The question “which categories were successful” caused another visual answer: Ask Data added “by category, filter status - successful” to the previous query and drew a histogram of ranking Kickstarter categories by the number of successful projects in descending order.
Employees have long wanted corporate software to do what they wanted, even if they didn’t manage to formulate the task accurately, and Andrew Vigno showed that Tableau was approaching this. When he scored "compare with the average funding" (literally), Ask Data showed him the variation in the number of projects along with the average funding for different subcategories of technology projects that he had previously viewed.
Some things in Tableau are still faster to do with the mouse, especially if you are typing slowly: adding subcategories of “fashion” and “game” to the scatter diagram takes only four clicks.
Creating new data models
A few clicks are all his colleague Tyler Doyle needed to create a new data model that displays the fields Tableau uses to analyze data in SQL queries that the underlying database can understand.
“ It’s enough for me to click the mouse on one line -“ Add related objects ”, and your data model is ready, without having to determine which tables to use, how they are related, or what it is, left or right connection. New data modeling features in Tableau just do it for you. "
- Tyler Doyle
“
How did the data model recognize the correct relationships between these tables? "- Doyle is interested. It turns out that Tableau relies on CIOs, as well as their database administrators and data specialists. In order to help him do this trick, you need to make sure that the necessary information is stored in the data warehouse.
Data preparation is another area that Tableau is working on. Senior engineer Zahira Valani showed how Tableau Prep can automate data cleansing with “roles”. Tableau uses them to identify fields that have a specific role — things like URLs, email addresses, or geographical indications (states or postal codes). Valanee showed how, in just a couple of clicks, Tableau Prep can check the contents of the field to determine the most appropriate role, and then select invalid elements that do not match the role, and either set them to “null” or filter these lines. The same can be done with user roles, for example, enumerated types.

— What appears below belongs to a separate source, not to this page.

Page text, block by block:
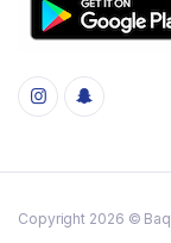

According to Tableau’s Chief Product Officer, François Eienstat, Tableau Prep will be updated monthly, in contrast to the schedule of three releases per year for the main Tableau software.
Planning is a function of another tool, which is now being tested in the company: Tableau Prep Conductor. It will allow enterprises to automate the preparation of their data sources by moving them to Tableau according to their chosen schedule. This is a separate product from Tableau and will require a separate license to use it. Start of sales is scheduled for next year.